Records from a data source:

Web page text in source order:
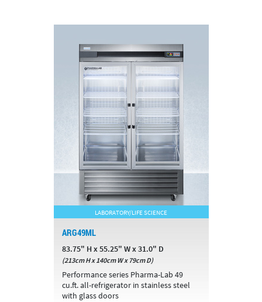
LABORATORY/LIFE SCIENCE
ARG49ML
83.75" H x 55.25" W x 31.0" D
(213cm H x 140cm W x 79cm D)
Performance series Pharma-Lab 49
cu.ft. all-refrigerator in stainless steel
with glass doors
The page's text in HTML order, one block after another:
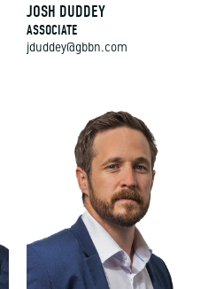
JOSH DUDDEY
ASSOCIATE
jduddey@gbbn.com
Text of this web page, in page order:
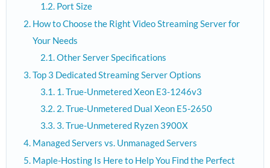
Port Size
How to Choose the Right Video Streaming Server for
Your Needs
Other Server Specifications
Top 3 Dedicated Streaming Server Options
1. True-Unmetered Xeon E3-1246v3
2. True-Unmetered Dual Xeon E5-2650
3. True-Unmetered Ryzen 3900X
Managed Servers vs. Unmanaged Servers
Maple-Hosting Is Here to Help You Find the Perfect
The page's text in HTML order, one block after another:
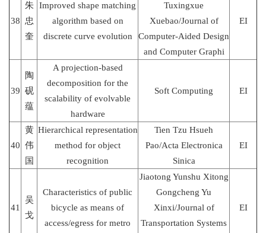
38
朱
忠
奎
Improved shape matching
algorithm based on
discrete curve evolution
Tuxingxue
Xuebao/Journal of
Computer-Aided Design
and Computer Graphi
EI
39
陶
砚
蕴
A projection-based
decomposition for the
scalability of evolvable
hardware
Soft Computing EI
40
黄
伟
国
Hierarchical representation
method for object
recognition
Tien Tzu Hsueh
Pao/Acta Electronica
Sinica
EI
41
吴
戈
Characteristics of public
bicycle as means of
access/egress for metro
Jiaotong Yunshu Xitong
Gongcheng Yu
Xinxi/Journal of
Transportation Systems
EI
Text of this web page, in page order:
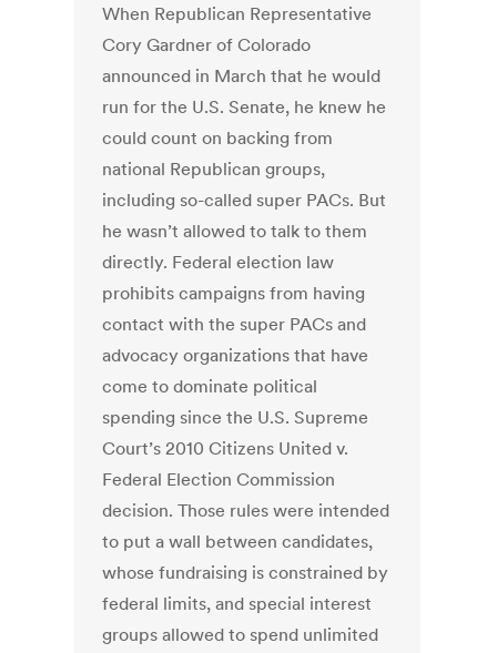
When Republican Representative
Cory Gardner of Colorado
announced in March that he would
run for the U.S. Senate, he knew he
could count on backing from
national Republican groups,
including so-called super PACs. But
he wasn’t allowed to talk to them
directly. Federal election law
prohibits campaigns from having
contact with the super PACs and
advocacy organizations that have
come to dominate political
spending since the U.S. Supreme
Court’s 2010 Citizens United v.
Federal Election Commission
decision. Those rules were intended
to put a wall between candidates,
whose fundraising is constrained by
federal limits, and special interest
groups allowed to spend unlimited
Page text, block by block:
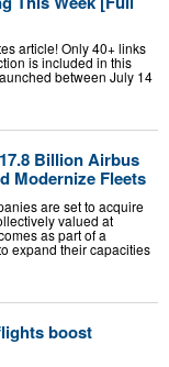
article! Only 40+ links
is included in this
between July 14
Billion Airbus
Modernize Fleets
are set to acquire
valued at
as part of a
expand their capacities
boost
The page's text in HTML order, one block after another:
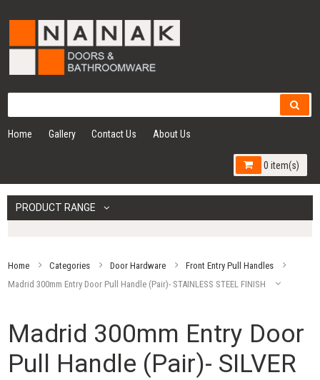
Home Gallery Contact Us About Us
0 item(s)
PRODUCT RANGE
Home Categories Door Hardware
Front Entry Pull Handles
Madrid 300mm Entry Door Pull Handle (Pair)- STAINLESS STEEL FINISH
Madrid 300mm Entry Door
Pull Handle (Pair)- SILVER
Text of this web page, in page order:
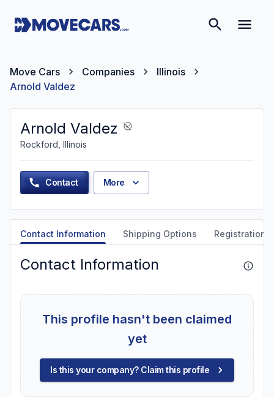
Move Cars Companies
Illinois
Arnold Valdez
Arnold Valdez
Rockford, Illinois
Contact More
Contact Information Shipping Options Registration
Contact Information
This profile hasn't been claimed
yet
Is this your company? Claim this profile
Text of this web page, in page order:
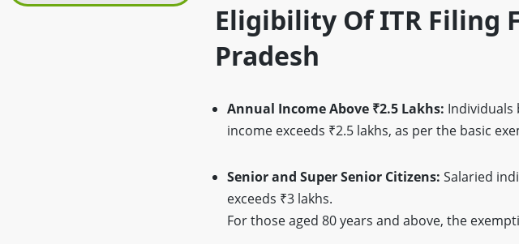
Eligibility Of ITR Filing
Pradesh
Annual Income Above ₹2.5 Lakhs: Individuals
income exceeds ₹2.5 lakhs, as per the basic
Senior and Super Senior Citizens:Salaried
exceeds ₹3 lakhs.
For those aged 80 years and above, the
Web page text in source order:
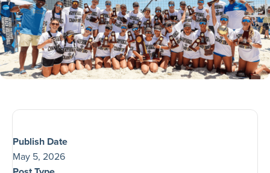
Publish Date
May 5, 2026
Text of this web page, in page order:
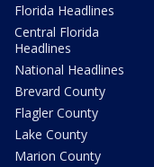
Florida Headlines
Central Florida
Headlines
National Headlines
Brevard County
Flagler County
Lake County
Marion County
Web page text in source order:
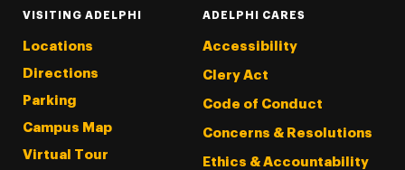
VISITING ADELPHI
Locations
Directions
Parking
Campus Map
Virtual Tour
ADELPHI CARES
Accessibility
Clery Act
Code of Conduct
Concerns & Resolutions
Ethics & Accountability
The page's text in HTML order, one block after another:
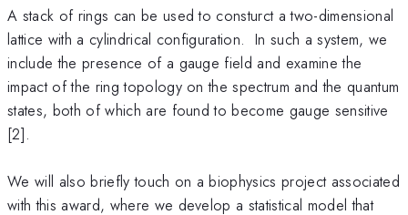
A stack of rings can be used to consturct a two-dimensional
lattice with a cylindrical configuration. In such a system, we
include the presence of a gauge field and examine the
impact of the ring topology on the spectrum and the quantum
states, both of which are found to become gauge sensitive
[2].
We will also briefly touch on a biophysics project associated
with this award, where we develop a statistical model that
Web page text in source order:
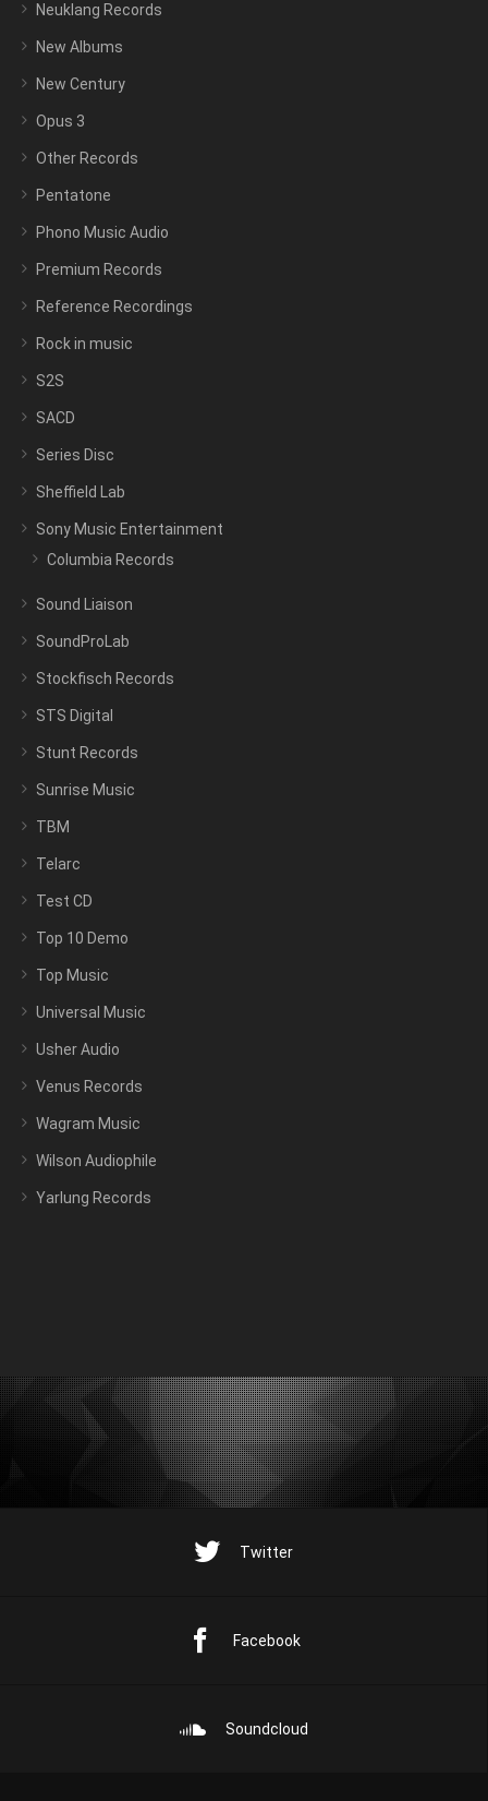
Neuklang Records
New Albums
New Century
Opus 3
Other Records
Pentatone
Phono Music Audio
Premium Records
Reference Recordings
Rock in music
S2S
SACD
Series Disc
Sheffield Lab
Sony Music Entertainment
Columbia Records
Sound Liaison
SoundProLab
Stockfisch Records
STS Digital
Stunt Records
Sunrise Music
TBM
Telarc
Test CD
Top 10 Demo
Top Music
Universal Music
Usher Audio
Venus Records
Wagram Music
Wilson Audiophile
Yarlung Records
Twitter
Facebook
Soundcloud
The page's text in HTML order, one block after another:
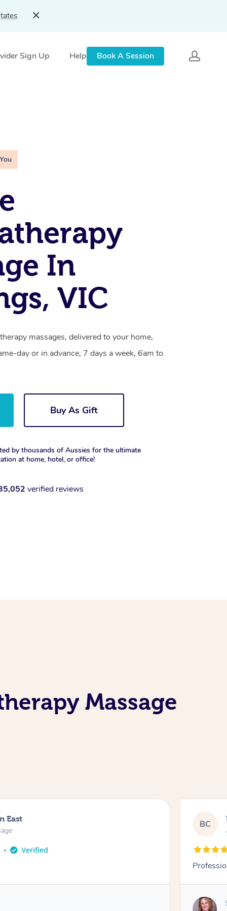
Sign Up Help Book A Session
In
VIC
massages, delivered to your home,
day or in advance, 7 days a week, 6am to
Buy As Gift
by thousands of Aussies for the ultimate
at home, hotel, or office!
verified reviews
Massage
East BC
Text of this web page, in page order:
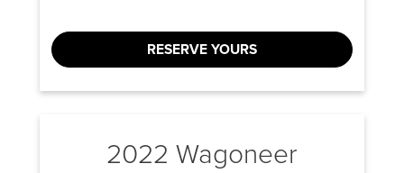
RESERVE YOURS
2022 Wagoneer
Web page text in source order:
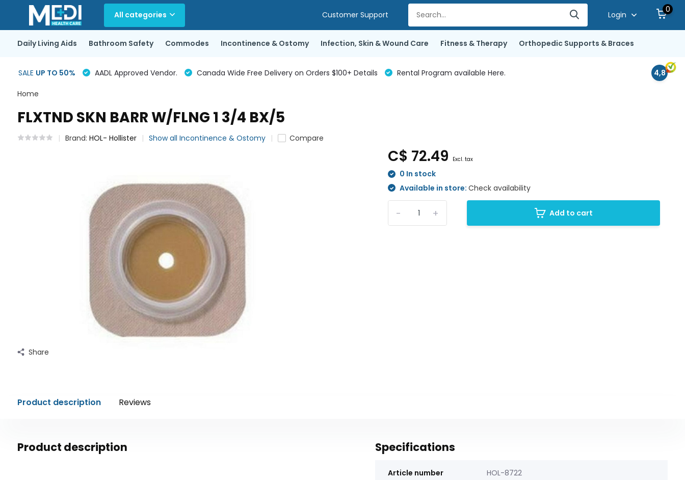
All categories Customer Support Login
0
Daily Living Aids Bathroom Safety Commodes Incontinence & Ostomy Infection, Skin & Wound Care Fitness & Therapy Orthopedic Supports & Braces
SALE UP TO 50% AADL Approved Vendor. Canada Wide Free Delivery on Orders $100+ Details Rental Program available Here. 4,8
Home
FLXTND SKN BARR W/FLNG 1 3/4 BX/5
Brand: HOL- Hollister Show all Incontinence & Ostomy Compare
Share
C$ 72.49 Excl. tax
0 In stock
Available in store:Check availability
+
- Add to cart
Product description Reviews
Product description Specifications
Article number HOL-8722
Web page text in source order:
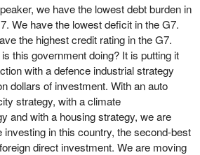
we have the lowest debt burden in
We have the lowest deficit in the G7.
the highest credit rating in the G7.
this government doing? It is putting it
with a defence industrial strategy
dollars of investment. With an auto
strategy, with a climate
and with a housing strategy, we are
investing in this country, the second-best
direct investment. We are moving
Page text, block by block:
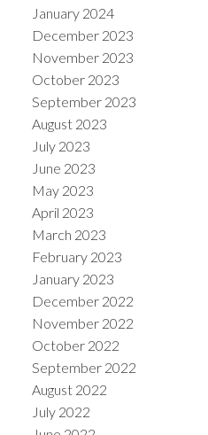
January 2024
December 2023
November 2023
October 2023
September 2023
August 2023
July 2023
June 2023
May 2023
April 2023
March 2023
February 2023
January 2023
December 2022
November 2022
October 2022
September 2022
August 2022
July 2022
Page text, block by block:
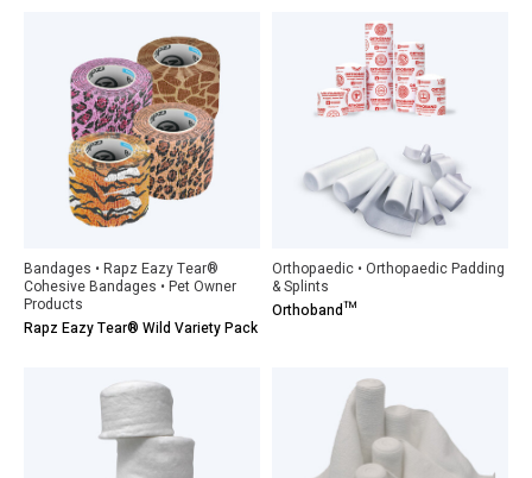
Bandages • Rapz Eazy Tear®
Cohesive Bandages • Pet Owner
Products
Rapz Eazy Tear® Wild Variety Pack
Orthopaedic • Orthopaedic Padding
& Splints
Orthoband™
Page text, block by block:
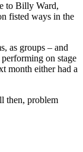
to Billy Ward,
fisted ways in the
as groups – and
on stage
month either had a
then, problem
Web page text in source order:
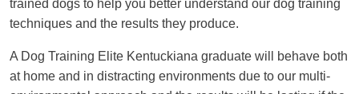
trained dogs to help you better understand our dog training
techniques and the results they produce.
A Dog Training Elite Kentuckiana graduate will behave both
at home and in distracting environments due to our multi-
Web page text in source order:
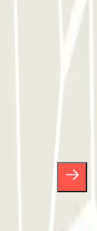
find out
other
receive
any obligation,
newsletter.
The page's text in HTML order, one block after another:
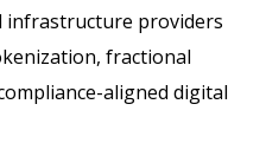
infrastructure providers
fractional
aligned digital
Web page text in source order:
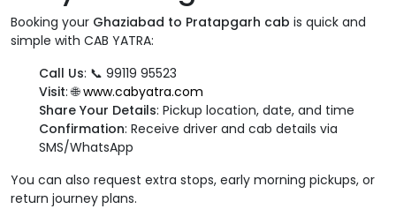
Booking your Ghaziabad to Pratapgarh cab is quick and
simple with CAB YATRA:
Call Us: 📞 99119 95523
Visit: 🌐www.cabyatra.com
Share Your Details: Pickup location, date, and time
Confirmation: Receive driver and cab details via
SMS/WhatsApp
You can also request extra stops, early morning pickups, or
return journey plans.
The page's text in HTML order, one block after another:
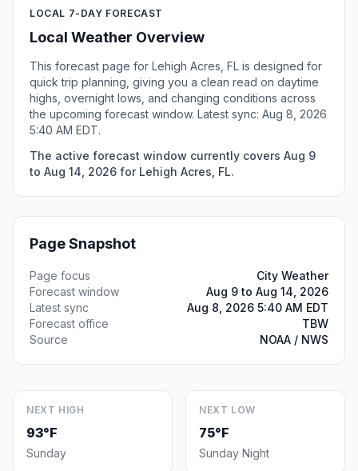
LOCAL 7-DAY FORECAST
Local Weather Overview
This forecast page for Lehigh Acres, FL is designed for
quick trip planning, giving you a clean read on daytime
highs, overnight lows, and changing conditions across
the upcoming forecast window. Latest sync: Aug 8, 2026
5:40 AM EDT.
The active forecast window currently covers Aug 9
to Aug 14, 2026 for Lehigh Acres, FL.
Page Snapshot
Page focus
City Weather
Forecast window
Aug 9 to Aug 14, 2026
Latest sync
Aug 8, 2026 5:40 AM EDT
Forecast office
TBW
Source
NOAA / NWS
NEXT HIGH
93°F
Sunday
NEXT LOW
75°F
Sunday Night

> [WHAT YOU NEED TO DO]
In the data above, take the line with "jduddey@gbbn.com", the line with "Managed Servers vs. Unmanaged Servers", and every line between, and set them down exactly without pictures.

> [WORKED SOLUTION]
jduddey@gbbn.com
Text of this web page, in page order:
Port Size
How to Choose the Right Video Streaming Server for
Your Needs
Other Server Specifications
Top 3 Dedicated Streaming Server Options
1. True-Unmetered Xeon E3-1246v3
2. True-Unmetered Dual Xeon E5-2650
3. True-Unmetered Ryzen 3900X
Managed Servers vs. Unmanaged Servers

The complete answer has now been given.